Severe Acute Respiratory Syndrome Coronavirus 2: Manifestations of Disease and Approaches to Treatment and Prevention in Humans

The coronavirus disease 2019 (COVID-19) pandemic was caused by a novel coronavirus, severe acute respiratory syndrome coronavirus 2 (SARS-CoV-2). This virus has challenged civilization and modern science in ways that few infectious diseases and natural disasters have previously, causing globally significant human morbidity and mortality and triggering economic downturns across financial markets that will be dealt with for generations. Despite this, the pandemic has also brought an opportunity for humanity to come together and participate in a shared scientific investigation. Clinically, SARS-CoV-2 is associated with lower mortality rates than other recently emerged coronaviruses, such as SARS-CoV and the Middle East respiratory syndrome coronavirus (MERS-CoV). However, SARS-CoV-2 exhibits efficient human-to-human spread, with transmission often occurring before symptom recognition; this feature averts containment strategies that had worked previously for SARS-CoV and MERS-CoV. Severe COVID-19 disease is characterized by dysregulated inflammatory responses associated with pulmonary congestion and intravascular coagulopathy leading to pneumonia, vascular insults, and multiorgan disease. Approaches to treatment have combined supportive care with antivirals, such as remdesivir, with immunomodulatory medications, including corticosteroids and cytokine-blocking antibody therapies; these treatments have advanced rapidly through clinical trials. Innovative approaches to vaccine development have facilitated rapid advances in design, testing, and distribution. Much remains to be learned about SARS-CoV-2 and COVID-19, and further biomedical research is necessary, including comparative medicine studies in animal models. This overview of COVID-19 in humans will highlight important aspects of disease, relevant pathophysiology, underlying immunology, and therapeutics that have been developed to date.

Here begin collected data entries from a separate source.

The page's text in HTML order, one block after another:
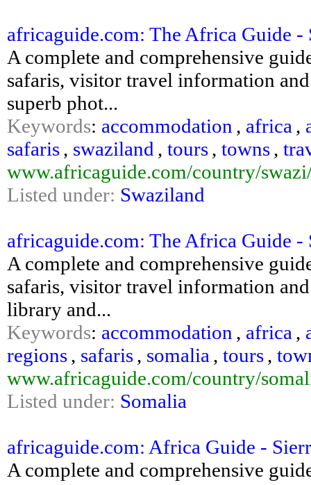
africaguide.com: The Africa Guide -
A complete and comprehensive
safaris, visitor travel information
superb phot...
Keywords: accommodation , africa ,
safaris, swaziland , tours, towns,
www.africaguide.com/country/
Listed under: Swaziland
africaguide.com: The Africa Guide
A complete and comprehensive
safaris, visitor travel information
library and...
Keywords: accommodation , africa ,
regions, safaris, somalia , tours,
www.africaguide.com/country/
Listed under: Somalia
africaguide.com: Africa Guide -
A complete and comprehensive
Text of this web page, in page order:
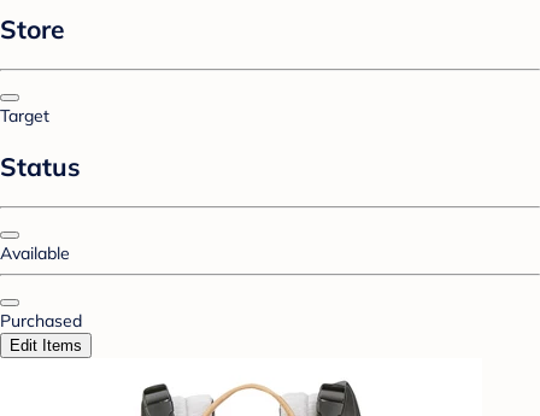
Store
Target
Status
Available
Purchased
Edit Items
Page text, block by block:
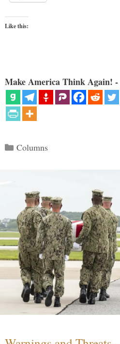
Like this:
Make America Think Again! -
Categories
Columns
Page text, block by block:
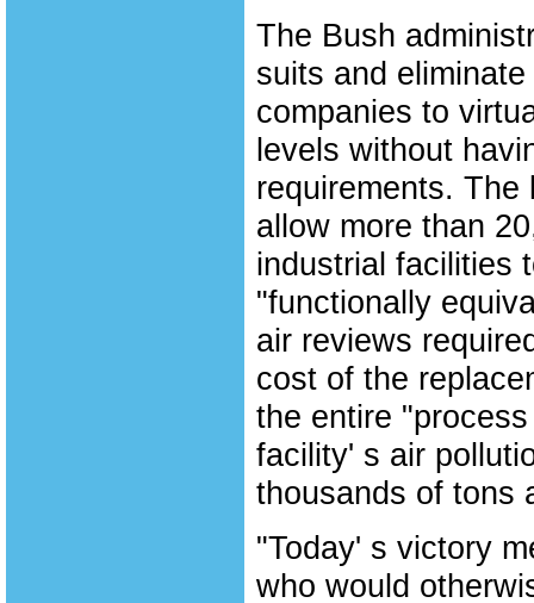
The Bush
suits and
companies to
levels without
requirements. The
allow more than
industrial facilities
"functionally
air reviews
cost of the
the entire
facility' s air
thousands of tons
"Today' s victory
who would
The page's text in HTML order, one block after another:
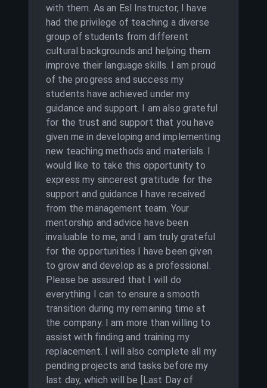
with them. As an Esl Instructor, I have
had the privilege of teaching a diverse
group of students from different
cultural backgrounds and helping them
improve their language skills. I am proud
of the progress and success my
students have achieved under my
guidance and support. I am also grateful
for the trust and support that you have
given me in developing and implementing
new teaching methods and materials. I
would like to take this opportunity to
express my sincerest gratitude for the
support and guidance I have received
from the management team. Your
mentorship and advice have been
invaluable to me, and I am truly grateful
for the opportunities I have been given
to grow and develop as a professional.
Please be assured that I will do
everything I can to ensure a smooth
transition during my remaining time at
the company. I am more than willing to
assist with finding and training my
replacement. I will also complete all my
pending projects and tasks before my
last day, which will be [Last Day of
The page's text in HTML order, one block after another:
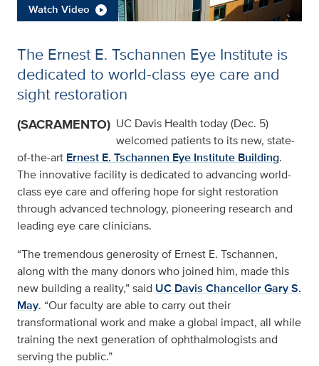
Watch Video
The Ernest E. Tschannen Eye Institute is
dedicated to world-class eye care and
sight restoration
(SACRAMENTO) UC Davis Health today (Dec. 5)
welcomed patients to its new, state-
of-the-art Ernest E. Tschannen Eye Institute Building.
The innovative facility is dedicated to advancing world-
class eye care and offering hope for sight restoration
through advanced technology, pioneering research and
leading eye care clinicians.
“The tremendous generosity of Ernest E. Tschannen,
along with the many donors who joined him, made this
new building a reality,” said UC Davis Chancellor Gary S.
May. “Our faculty are able to carry out their
transformational work and make a global impact, all while
training the next generation of ophthalmologists and
serving the public.”
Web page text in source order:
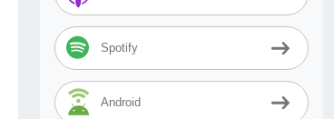
Spotify
Android
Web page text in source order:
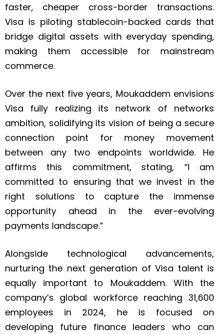
faster, cheaper cross-border transactions.
Visa is piloting stablecoin-backed cards that
bridge digital assets with everyday spending,
making them accessible for mainstream
commerce.
Over the next five years, Moukaddem envisions
Visa fully realizing its network of networks
ambition, solidifying its vision of being a secure
connection point for money movement
between any two endpoints worldwide. He
affirms this commitment, stating, “I am
committed to ensuring that we invest in the
right solutions to capture the immense
opportunity ahead in the ever-evolving
payments landscape.”
Alongside technological advancements,
nurturing the next generation of Visa talent is
equally important to Moukaddem. With the
company’s global workforce reaching 31,600
employees in 2024, he is focused on
developing future finance leaders who can
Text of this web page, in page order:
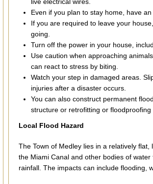
Even if you plan to stay home, have
If you are required to leave your
going.
Turn off the power in your house,
Use caution when approaching
can react to stress by biting.
Watch your step in damaged areas.
injuries after a disaster occurs.
You can also construct permanent
structure or retrofitting or
Local Flood Hazard
The Town of Medley lies in a relatively
the Miami Canal and other bodies of
rainfall. The impacts can include flooding,
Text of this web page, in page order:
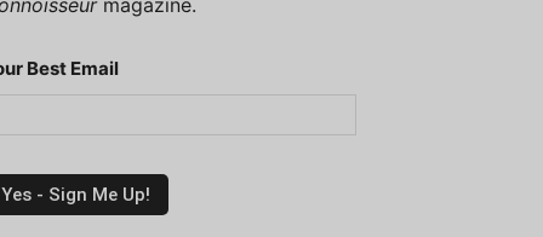
magazine.
Best Email

In December 2019, a cluster of cases of pneumonia without a clear etiology occurred in Wuhan, China. With remarkable speed and efficiency, the etiology of this illness was soon identified as a novel coronavirus; the complete viral genome was sequenced and published on January 10, 2020.¹⁸² These events introduced the world to coronavirus disease 2019 (COVID-19). The disease, now known to be caused by a novel coronavirus, severe acute respiratory syndrome coronavirus 2 (SARS-CoV-2), has developed into the most significant pandemic of recent times. In less than a year since the virus was first recognized, multiple candidate vaccines were developed worldwide, and some of them rapidly progressed to clinical trials and widespread administration. As the pandemic continues, a number of sequence variants of the virus have emerged around the world. This continued viral evolution highlights the need for continued biomedical research to facilitate understanding of the pathogenesis of COVID-19, seeking innovative therapeutic and preventative strategies for the current and possibly future pandemics. This article will review aspects of SARS-CoV-2 infection of humans and COVID-19, focusing on important aspects of clinical disease, pathophysiology, immunology, and the development of therapeutic and preventative measures to provide context for discussion of the animal models used to study SARS-CoV-2 and COVID-19.